# [Task instructions]
Only the lines from the start of the data below through the line that contains "convection. It is" are to be copied, exactly and without pictures.

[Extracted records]
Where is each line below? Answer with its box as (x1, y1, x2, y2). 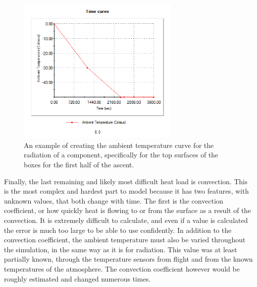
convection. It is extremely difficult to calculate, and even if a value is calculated (4, 215, 248, 225)
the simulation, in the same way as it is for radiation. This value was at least (4, 244, 237, 254)
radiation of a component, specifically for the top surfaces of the (24, 149, 218, 160)
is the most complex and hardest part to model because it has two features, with (4, 186, 249, 196)
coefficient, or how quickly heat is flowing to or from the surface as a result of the (4, 205, 251, 215)
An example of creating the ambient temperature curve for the (24, 140, 214, 150)
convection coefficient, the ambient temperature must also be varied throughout (4, 234, 246, 245)
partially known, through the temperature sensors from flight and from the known (4, 254, 253, 264)
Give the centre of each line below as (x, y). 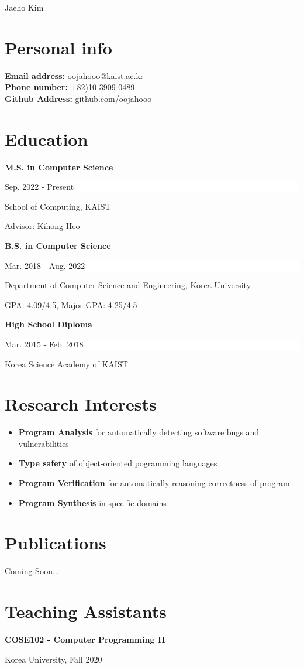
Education (46, 139)
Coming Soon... (32, 571)
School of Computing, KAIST (58, 206)
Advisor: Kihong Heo (42, 226)
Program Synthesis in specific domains (92, 502)
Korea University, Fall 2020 (53, 659)
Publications (56, 543)
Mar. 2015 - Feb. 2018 (44, 344)
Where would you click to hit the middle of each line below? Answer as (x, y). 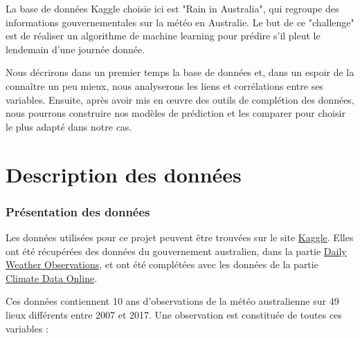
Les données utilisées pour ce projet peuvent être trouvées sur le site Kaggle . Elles (180, 237)
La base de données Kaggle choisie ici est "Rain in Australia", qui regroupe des (172, 8)
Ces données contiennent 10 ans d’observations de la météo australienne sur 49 (172, 301)
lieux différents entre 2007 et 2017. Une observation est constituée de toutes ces (174, 314)
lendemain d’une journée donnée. (75, 49)
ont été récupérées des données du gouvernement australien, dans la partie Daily (176, 251)
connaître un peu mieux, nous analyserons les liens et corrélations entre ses (164, 85)
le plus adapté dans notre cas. (69, 126)
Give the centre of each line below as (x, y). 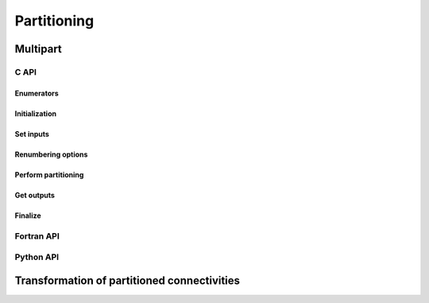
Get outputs (35, 195)
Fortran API (37, 236)
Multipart (39, 49)
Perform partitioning (49, 174)
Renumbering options (51, 154)
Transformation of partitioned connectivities (128, 280)
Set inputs (32, 134)
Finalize (28, 216)
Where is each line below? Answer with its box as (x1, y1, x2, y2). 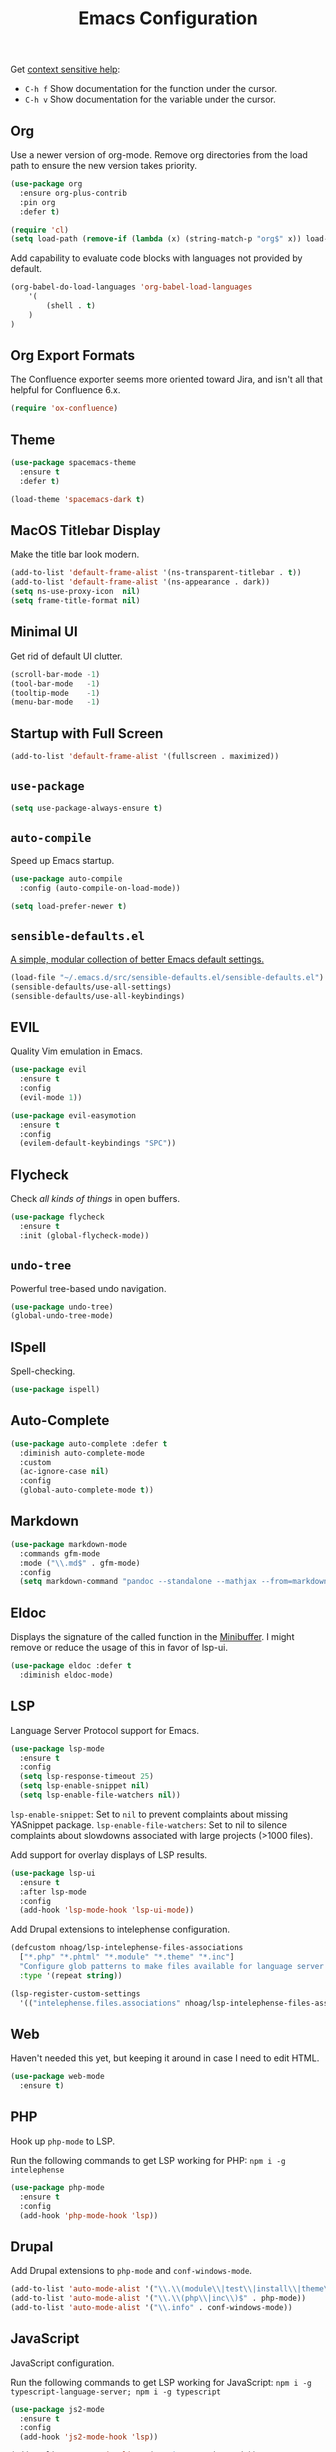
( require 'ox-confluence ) (10, 403, 118, 414)
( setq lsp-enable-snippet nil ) (19, 1781, 150, 1791)
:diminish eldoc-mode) (19, 1670, 114, 1680)
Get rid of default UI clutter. (10, 650, 123, 662)
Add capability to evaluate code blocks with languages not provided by (10, 252, 303, 264)
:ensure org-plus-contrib (19, 188, 128, 198)
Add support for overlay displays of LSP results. (10, 1848, 208, 1861)
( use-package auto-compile (10, 874, 123, 884)
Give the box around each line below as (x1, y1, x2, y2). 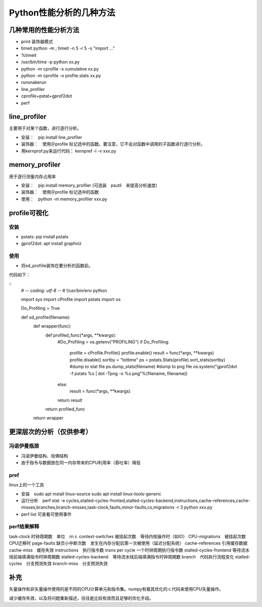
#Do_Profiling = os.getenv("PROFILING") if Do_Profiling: (57, 339, 170, 345)
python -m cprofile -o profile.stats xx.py (21, 73, 101, 79)
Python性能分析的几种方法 (9, 7, 115, 18)
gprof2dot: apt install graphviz (21, 241, 82, 247)
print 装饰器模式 (21, 39, 53, 45)
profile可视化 (9, 209, 49, 217)
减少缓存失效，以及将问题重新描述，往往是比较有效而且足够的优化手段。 (9, 595, 154, 601)
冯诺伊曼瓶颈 (9, 443, 39, 449)

# [Reply]
Where is each line below? Answer with its box as (x1, y1, x2, y2). 
convection. It is extremely difficult to calculate, and even if a value is calculated (4, 215, 248, 225)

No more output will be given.